Life/annuity reinsurance seeing more competition with improved conditions – AM Best

New capital continues to make its way into the segment

Life/annuity reinsurance seeing more competition with improved conditions – AM Best

Reinsurance

By Kenneth Araullo

Higher interest rates and improved mortality trends have created more favorable conditions for life and annuity (L/A) reinsurance companies, but they have also intensified competition, particularly from entities backed by alternative investment managers and large private equity firms, according to a recent report from AM Best.

According to the report, new capital continues to flow into the L/A reinsurance segment, particularly through reinsurers owned by investment managers focusing on the annuity business.

These newer market participants are looking to co-insure assets that can be allocated to high-yielding investments, such as public, private, or alternative fixed income products. They also offer attractive ceding commissions, driven by higher anticipated investment returns from diversified investment opportunities.

The report highlights that L/A reinsurers are well-capitalized, with their risk-adjusted capitalization expected to remain robust through 2025, despite ongoing risks in their investment portfolios and elevated mortality in certain areas.

Reinsurers owned by asset managers are more inclined to take on investment risks, leveraging the investment expertise of their parent companies in areas like structured products, mortgages, and private credit.

Ed Kohlberg, director at AM Best, commented on the long-term impact of these new entrants, noting that their strategies may evolve based on macroeconomic trends, deal availability, and regulatory changes. However, he emphasized that this new capital is likely to remain in the market, with significant additional funds waiting for future opportunities.

The US life reinsurance market has historically faced pressure as primary insurers transferred less risk to third-party reinsurers, leading to a decline in cession rates.

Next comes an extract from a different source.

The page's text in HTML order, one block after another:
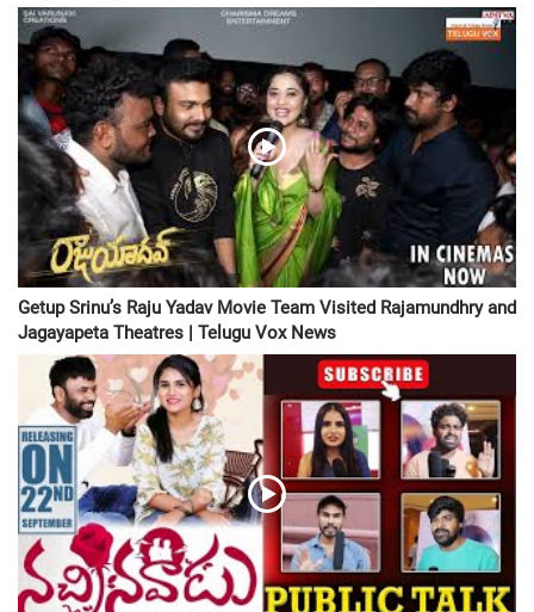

However, the recent rise in interest rates has spurred annuity sales, prompting some primary carriers to reinsure more business.

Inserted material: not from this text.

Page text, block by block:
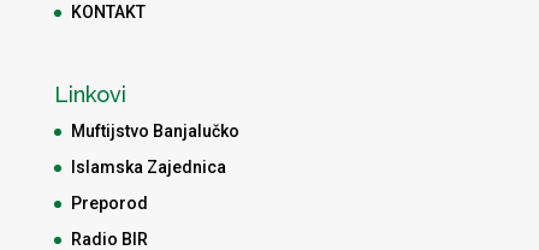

Asset managers have supported this growth by providing the necessary capital without imposing significant dividend constraints. Bermuda and the Cayman Islands have become popular domiciles for these reinsurers due to their stable economic and regulatory environments, political stability, and access to legal and financial expertise.

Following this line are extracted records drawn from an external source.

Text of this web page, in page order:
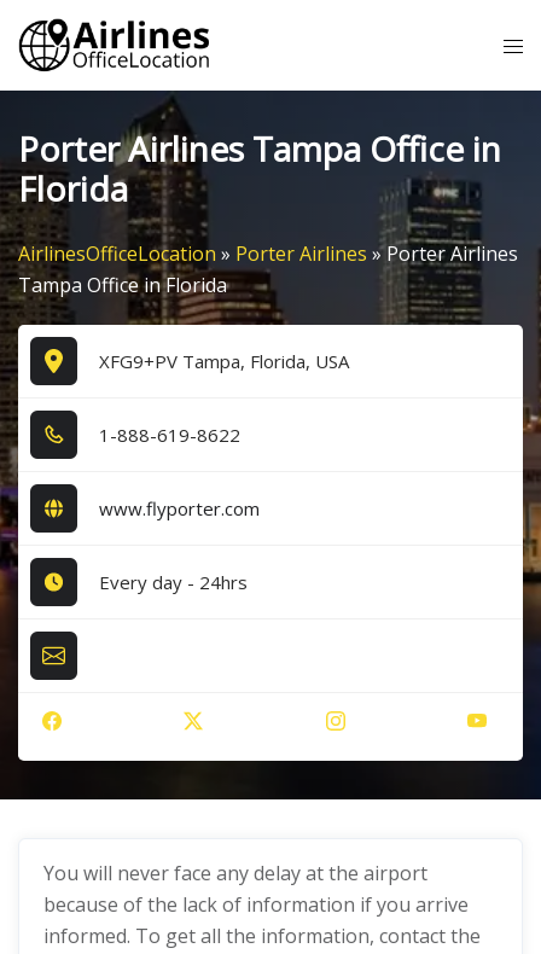
Skip
content
Porter Airlines Tampa Office in
Florida
AirlinesOfficeLocation » Porter Airlines »Porter Airlines
Tampa Office in Florida
XFG9+PV Tampa, Florida, USA
1​-8​8​8​-6​1​9​-8​6​2​2​
www.flyporter.com
Every day - 24hrs
You will never face any delay at the airport
because of the lack of information if you arrive
informed. To get all the information, contact the

Stratos Laskarides, senior financial analyst at AM Best, said that the notable growth in annuities is likely to continue, with more companies potentially turning to reinsurers to manage growth and capital levels.

The reinsurance market remains competitive, with a larger share of business being ceded to affiliates and third-party reinsurers, driven by new company formations, partnerships, and private capital entering the market.

Traditional life reinsurers also face challenges due to uncertainty about future mortality rates, particularly in light of the ongoing impact of COVID-19. According to the Centers for Disease Control and Prevention (CDC), as of summer 2024, COVID-19 has been attributed to over 1.2 million deaths in the US.

Although the impact on excess mortality is decreasing, it is not uniform across all demographics. A study by the Society of Actuaries projected that COVID-19 would continue to contribute to excess mortality through 2030, particularly for individuals aged 65 and older. Additionally, external factors such as drug overdoses and accidents have increased since 2019.

Despite these challenges, L/A reinsurers are expected to maintain healthy capitalization levels through 2025. While life reinsurers have traditionally avoided the investment risks associated with many primary life insurance products, the diversification strategies of primary insurers, including annuity and retirement business, add financial market risk.

The operating models of major global life reinsurers vary significantly, with some relying on their property/casualty business to balance earnings, which historically exposes them to less financial market risk than primary writers.

The report also underscores the importance of managing counterparty risk, particularly in light of recent high-profile insolvencies in the reinsurance space. Reinsurers are expected to conduct thorough due diligence, including strong counterparty and collateral reviews, to mitigate counterparty credit risk, especially as more reserves are ceded offshore.

The competitive landscape, bolstered by new entrants and private equity-backed reinsurers, is leading to the offering of attractive ceding commissions based on expected higher investment returns from diversified asset portfolios.